Teknik bedah mikro ini akan meningkatkan asupan darah; perbaikan asupan
darah kemudian akan memungkinkan penyembuhan tulang dan eradikasi
infeksi. Prosedur bedah ini dapat dilakukan secara bertahap untuk
menyakinkan penyembuhan. Debridemen bedah dapat melemahkan tulang,
kemudian memerlukan stabilisasi atau penyokong dengan fiksasi interna
atau alat penyokong eksterna untuk mencegah terjadinya patah tulang. Saat
yang terbaik untuk melakukan tindakan pembedahan adalah bila involukrum
telah cukup kuat; mencegah terjadinya fraktur pasca pembedahan (Canale,
2007)
Kegagalan pemberian antibiotika dapat disebabkan oleh (Hidiyaningsih,
2012):
1. Pemberian antibiotik yang tidak cocok dengan mikroorganisme
penyebabnya
2. Dosis yang tidak adekuat
3. Lama pemberian tidak cukup
4. Timbulnya resistensi
5. Kesalahan hasil biakan
6. Pemberian pengobatan suportif yang buruk
7. Kesalahan diagnostik
8. Pada pasien yang imunokempremaise
10. Komplikasi
Komplikasi dari osteomielitis antara lain (Anonim, 2012) :
1. Kematian tulang (osteonekrosis)
Infeksi pada tulang dapat menghambat sirkulasi darah dalam tulang,
menyebabkan kematian tulang.

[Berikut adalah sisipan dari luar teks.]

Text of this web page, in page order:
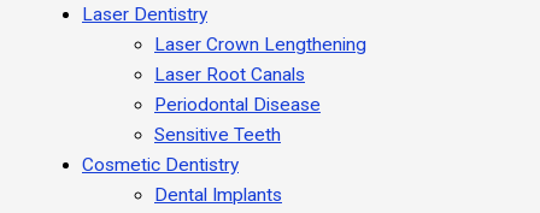
Laser Dentistry
Laser Crown Lengthening
Laser Root Canals
Periodontal Disease
Sensitive Teeth
Cosmetic Dentistry
Dental Implants

Jika terjadi nekrosis pada area yang luas,
kemungkinan harus diamputasi untuk mencegah terjadinya penyebaran
infeksi.
2. Arthritis septic
19
Dalam beberapa kasus, infeksi dalam tuolang bias menyebar ke dalam
sendi di dekatnya.
3. Gangguan pertumbuhan
Pada anak-anak lokasi paling sering terjadi osteomielitis adalah pada
daerah yang lembut, yang disebut lempeng epifisis, di kedua ujung tulang
panjang pada lengan dan kaki. Pertumbuhan normal dapat terganggu pada
tulang yang terinfeksi.
4. Kanker kulit
Jika osteomielitis menyebabkan timbulnya luka terbuka yang
menyebabkan keluarnya nanah, maka kulit disekitarnya berisiko tinggi
terkeba karsinoma sel skuamosa.
Dalam kepustakaan lain, disebutkan bahwa osteomielitis juga dapat
menimbulkan komplikasi berikut ini (Hidiyaningsih, 2012) :
1. Abses tulang
2. Bakteremia
3. Fraktur
4. Selulitis
20
BAB III
KESIMPULAN
Ostemomielitis adalah suatu proses inflamasi akut maupun kronik pada tulang dan
struktur disekitarnya yang disebabkan oleh organisme pyogenik.

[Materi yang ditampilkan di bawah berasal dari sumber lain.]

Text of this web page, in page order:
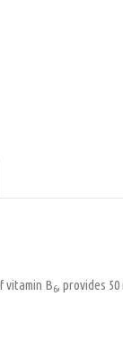
vitamin B6, provides
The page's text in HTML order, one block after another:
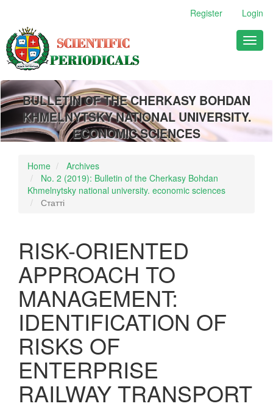
Main
Content
Sidebar
Register Login
BULLETIN OF THE CHERKASY BOHDAN
KHMELNYTSKY NATIONAL UNIVERSITY.
ECONOMIC SCIENCES
Home
Archives
No. 2 (2019): Bulletin of the Cherkasy Bohdan
Khmelnytsky national university. economic sciences
Статті
RISK-ORIENTED
APPROACH TO
MANAGEMENT:
IDENTIFICATION OF
RISKS OF
ENTERPRISE
RAILWAY TRANSPORT
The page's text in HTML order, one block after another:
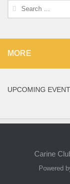
Search
for:
MORE
UPCOMING
Carine
Powered
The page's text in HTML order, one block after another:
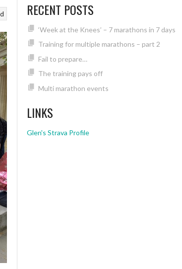
RECENT POSTS
‘Week at the Knees’ – 7 marathons in 7 days
Training for multiple marathons – part 2
Fail to prepare…
The training pays off
Multi marathon events
LINKS
Glen's Strava Profile
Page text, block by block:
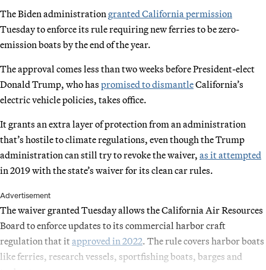
The Biden administration granted California permission
Tuesday to enforce its rule requiring new ferries to be zero-
emission boats by the end of the year.
The approval comes less than two weeks before President-elect
Donald Trump, who has promised to dismantleCalifornia’s
electric vehicle policies, takes office.
It grants an extra layer of protection from an administration
that’s hostile to climate regulations, even though the Trump
administration can still try to revoke the waiver, as it attempted
in 2019 with the state’s waiver for its clean car rules.
Advertisement
The waiver granted Tuesday allows the California Air Resources
Board to enforce updates to its commercial harbor craft
regulation that itapproved in 2022. The rule covers harbor boats
like ferries, research vessels, sportfishing boats, barges and
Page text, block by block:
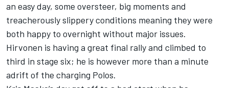
an easy day, some oversteer, big moments and
treacherously slippery conditions meaning they were
both happy to overnight without major issues.
Hirvonen is having a great final rally and climbed to
third in stage six; he is however more than a minute
adrift of the charging Polos.

Pada dasarnya, semua jenis organisme, termasuk virus, parasit, jamur, dan
bakteri, dapat menghasilkan osteomielitis, tetapi paling sering disebabkan oleh
bakteri piogenik tertentu dan mikobakteri. Penyebab osteomielitis pyogenik
adalah kuman Staphylococcus aureus (89-90%), Escherichia coli,
Pseudomonas, dan Klebsiella. Infeksi dapat mencapai tulang dengan melakukan
perjalanan melalui aliran darah atau menyebar dari jaringan di dekatnya.

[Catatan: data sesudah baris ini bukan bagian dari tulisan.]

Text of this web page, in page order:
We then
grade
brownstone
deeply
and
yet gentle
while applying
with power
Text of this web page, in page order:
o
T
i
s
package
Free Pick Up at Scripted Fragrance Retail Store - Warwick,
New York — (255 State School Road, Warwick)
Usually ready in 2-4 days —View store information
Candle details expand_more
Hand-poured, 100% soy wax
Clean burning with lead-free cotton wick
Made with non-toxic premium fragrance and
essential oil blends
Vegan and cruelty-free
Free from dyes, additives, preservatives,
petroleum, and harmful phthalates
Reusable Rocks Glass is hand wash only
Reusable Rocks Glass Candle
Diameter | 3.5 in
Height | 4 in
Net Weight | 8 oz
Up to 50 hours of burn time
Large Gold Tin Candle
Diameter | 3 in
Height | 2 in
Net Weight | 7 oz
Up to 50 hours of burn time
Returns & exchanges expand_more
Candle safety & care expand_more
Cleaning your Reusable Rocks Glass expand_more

Osteomielitis juga dapat terjadi langsung pada tulang itu sendiri jika terjadi cedera
yang mengekspos tulang, sehingga kuman dapat langsung masuk melalui luka
tersebut.
Osteomielitis sering ditemukan pada usia dekade I-II; tetapi dapat pula ditemukan
pada bayi dan ‘infant’. Anak laki-laki lebih sering dibanding anak perempuan
(4:1). Lokasi yang tersering ialah tulang-tulang panjang seperti femur, tibia,
radius, humerus, ulna, dan fibula. Kejadian tertinggi pada Negara berkembang.
Tingkat mortalitas ost
eomielitis adalah rendah, kecuali jika sudah terdapat sepsis atau kondisi medis
berat yang mendasari.
Penatalaksanaannya harus secara komprehensif meliputi pemberian antibiotika,
pembedahan, dan konstruksi jaringan lunak, kulit, dan tulang.